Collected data
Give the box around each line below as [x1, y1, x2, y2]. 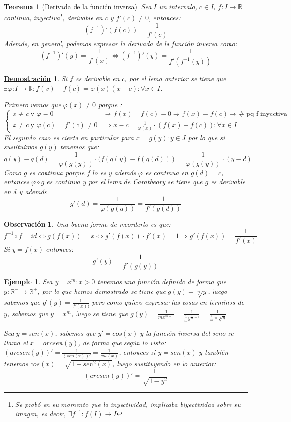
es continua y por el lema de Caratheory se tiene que [46, 177, 203, 187]
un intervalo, [159, 1, 197, 11]
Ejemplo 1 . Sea [4, 276, 53, 286]
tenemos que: [60, 142, 99, 152]
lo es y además [92, 167, 136, 177]
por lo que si [188, 132, 225, 142]
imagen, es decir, [15, 408, 66, 419]
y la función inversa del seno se [140, 328, 234, 338]
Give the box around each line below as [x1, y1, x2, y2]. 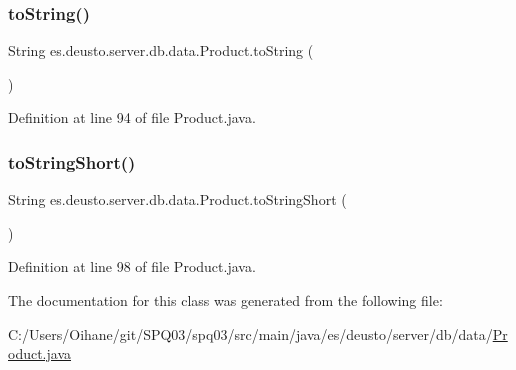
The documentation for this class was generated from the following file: [8, 290, 443, 310]
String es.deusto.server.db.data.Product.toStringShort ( [8, 189, 347, 210]
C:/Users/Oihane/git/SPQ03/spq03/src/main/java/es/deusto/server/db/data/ [8, 323, 493, 344]
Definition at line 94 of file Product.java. [8, 107, 256, 128]
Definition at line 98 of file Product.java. [8, 256, 256, 277]
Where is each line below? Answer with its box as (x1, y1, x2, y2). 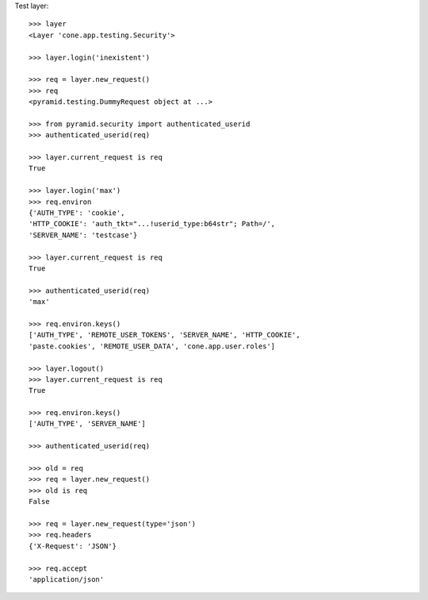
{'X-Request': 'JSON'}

_What the task asks_
Reproduce every record in full. Leave out the images.

_Answer section_
Give the box around each line below as [x1, y1, x2, y2]. 
es continua y por el lema de Caratheory se tiene que [46, 177, 203, 187]
un intervalo, [159, 1, 197, 11]
Ejemplo 1 . Sea [4, 276, 53, 286]
tenemos que: [60, 142, 99, 152]
lo es y además [92, 167, 136, 177]
por lo que si [188, 132, 225, 142]
imagen, es decir, [15, 408, 66, 419]
y la función inversa del seno se [140, 328, 234, 338]
Give the box around each line below as [x1, y1, x2, y2]. 
The documentation for this class was generated from the following file: [8, 290, 443, 310]
String es.deusto.server.db.data.Product.toStringShort ( [8, 189, 347, 210]
C:/Users/Oihane/git/SPQ03/spq03/src/main/java/es/deusto/server/db/data/ [8, 323, 493, 344]
Definition at line 94 of file Product.java. [8, 107, 256, 128]
Definition at line 98 of file Product.java. [8, 256, 256, 277]
Where is each line below? Answer with its box as (x1, y1, x2, y2). 
{'X-Request': 'JSON'}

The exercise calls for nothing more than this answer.